Earl Ofari Hutchinson is an author and political analyst. He is the author of the forthcoming Why Black Lives Do Matter (Middle Passage Press). He is a weekly co-host of the Al Sharpton Show on Radio One. He is the host of the weekly Hutchinson Report on KPFK 90.7 FM Los Angeles and the Pacifica Network.

1 thought on “Keep Pelosi and Lose the House In November—Again”

  1. Bounce Pelosi!
    Pelosi appears to take pride in maintaining a polarizing personality, perpetuating our current state of political tribalism. Pelosi’s reputation for passing laws along party lines and maintaining a condescending/dismissive attitude to the opposing party was clearly established during the process of passing the Affordable Care Act in 2010. While many voters are concerned with growing health care costs, the Affordable Care Act became synonymous with “Big-Government Overreach.” Most voters might agree with the idea of affordable health care, but the final law contained some unpopular poison pill taxes. “Obama Care” imposed taxes against low-income families earning more than $14k and small businesses with the “individual mandate” a tax collected by the IRS as part of an individual’s return.

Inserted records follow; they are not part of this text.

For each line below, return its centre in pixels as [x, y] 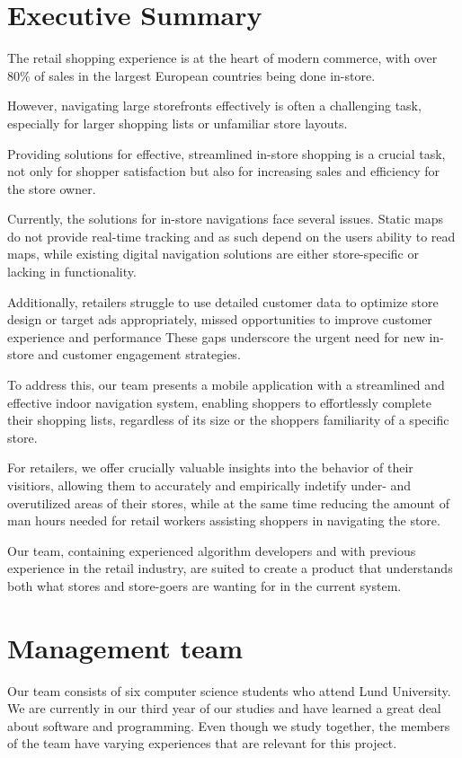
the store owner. [52, 188]
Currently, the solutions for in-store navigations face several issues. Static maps [226, 219]
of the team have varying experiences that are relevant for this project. [202, 743]
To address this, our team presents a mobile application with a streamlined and [226, 385]
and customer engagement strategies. [139, 354]
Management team [125, 647]
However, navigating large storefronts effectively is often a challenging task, [214, 106]
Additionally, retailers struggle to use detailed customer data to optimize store [223, 301]
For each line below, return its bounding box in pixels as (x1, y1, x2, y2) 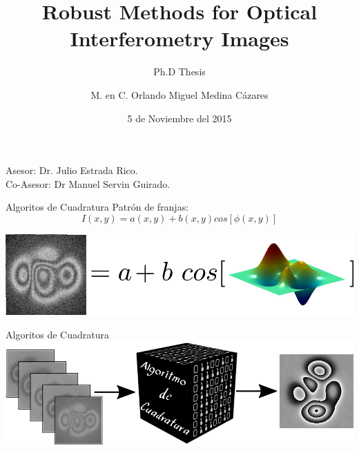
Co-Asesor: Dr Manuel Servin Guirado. (6, 176, 171, 191)
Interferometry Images (70, 24, 289, 52)
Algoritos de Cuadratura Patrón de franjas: (6, 200, 189, 214)
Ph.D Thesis (153, 64, 206, 79)
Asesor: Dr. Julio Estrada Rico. (6, 163, 138, 177)
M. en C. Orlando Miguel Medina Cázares (90, 87, 269, 102)
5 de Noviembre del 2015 (127, 111, 232, 125)
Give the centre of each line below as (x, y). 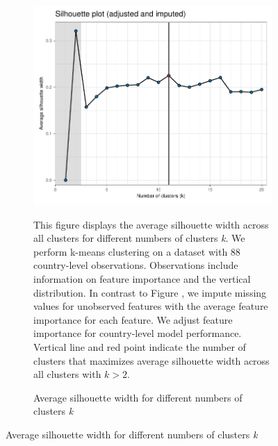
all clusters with (67, 374)
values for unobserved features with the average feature (151, 306)
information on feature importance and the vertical (142, 279)
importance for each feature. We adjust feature (133, 319)
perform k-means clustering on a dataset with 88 (137, 251)
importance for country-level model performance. (138, 333)
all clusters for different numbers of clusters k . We (139, 238)
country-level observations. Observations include (136, 265)
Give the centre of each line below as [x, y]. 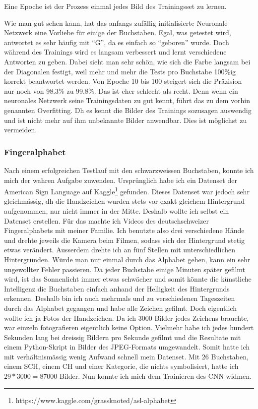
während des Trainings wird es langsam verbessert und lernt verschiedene [115, 52]
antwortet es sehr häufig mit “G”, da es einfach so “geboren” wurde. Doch [117, 42]
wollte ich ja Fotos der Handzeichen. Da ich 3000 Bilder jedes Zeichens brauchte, [127, 318]
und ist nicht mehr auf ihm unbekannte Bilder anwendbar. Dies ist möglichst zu [126, 120]
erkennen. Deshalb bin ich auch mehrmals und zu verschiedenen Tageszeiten [120, 298]
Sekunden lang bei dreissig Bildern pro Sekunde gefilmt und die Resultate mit [123, 337]
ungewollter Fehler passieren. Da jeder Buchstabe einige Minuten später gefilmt [125, 269]
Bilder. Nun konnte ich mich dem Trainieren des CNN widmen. [155, 376]
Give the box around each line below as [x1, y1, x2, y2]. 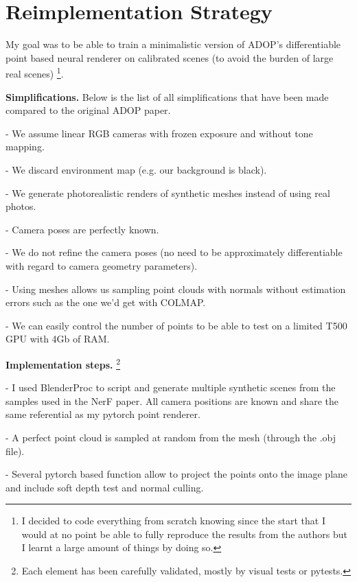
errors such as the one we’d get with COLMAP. [5, 295, 206, 310]
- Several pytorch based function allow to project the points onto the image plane [5, 467, 348, 481]
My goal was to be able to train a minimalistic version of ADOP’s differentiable [5, 37, 341, 51]
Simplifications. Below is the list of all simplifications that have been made [5, 89, 329, 104]
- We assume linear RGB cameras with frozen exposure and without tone [5, 126, 313, 140]
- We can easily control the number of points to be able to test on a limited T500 [5, 318, 347, 332]
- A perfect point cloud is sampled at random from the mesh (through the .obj [5, 430, 336, 444]
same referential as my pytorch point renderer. [5, 407, 200, 421]
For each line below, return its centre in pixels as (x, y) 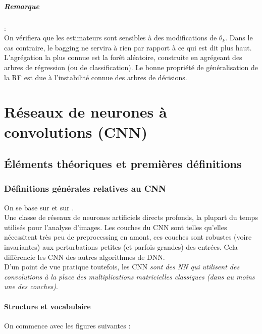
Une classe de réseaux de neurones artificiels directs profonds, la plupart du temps (131, 217)
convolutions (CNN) (76, 131)
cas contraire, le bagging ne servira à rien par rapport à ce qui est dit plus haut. (128, 47)
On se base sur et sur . (39, 207)
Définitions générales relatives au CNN (85, 188)
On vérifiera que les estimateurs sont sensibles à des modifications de (111, 38)
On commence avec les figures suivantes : (67, 325)
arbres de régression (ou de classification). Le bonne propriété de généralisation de (131, 67)
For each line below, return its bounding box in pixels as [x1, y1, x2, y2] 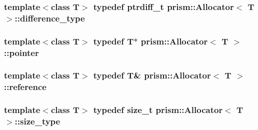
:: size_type [14, 115, 60, 127]
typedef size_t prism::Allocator [93, 103, 223, 116]
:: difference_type [14, 11, 85, 24]
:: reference [4, 80, 46, 93]
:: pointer [4, 46, 39, 58]
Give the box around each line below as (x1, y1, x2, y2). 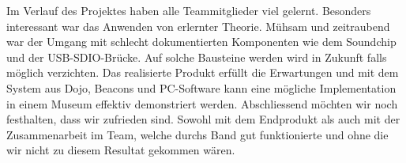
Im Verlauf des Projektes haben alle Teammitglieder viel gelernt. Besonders (6, 2, 371, 18)
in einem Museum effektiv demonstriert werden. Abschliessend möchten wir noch (6, 95, 398, 112)
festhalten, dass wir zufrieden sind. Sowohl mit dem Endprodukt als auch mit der (6, 111, 400, 127)
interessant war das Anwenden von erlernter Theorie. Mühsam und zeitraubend (6, 17, 390, 34)
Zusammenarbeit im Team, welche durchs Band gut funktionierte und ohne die (6, 126, 389, 142)
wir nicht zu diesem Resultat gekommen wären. (6, 142, 235, 158)
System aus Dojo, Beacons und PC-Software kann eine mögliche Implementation (6, 79, 397, 96)
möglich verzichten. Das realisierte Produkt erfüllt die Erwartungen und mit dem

    Few voters are aware of the 40% “excise tax” slated to start in 2018 on employer-sponsored health coverage if an individual’s coverage exceeded $10K or a family’s coverage exceeded $27K. This tax hit middle-class benefits. Backroom deals with big pharmaceutical companies opened the doors to big profits for prescription drugs. Specifically, agreements preventing Medicare and Medicaid from negotiating lower drug prices and blocking Americans from importing cheaper prescription drugs from abroad.

    Needless to say, the voter backlash against Obama and Pelosi allowed the Republican Party to win 63 seats from the Democrats in the 2010 election. With this in mind, Pelosi continues to be a wonderful rally point for Republicans who have effectively portrayed her as liberal elitist and an agent for governmental overreach.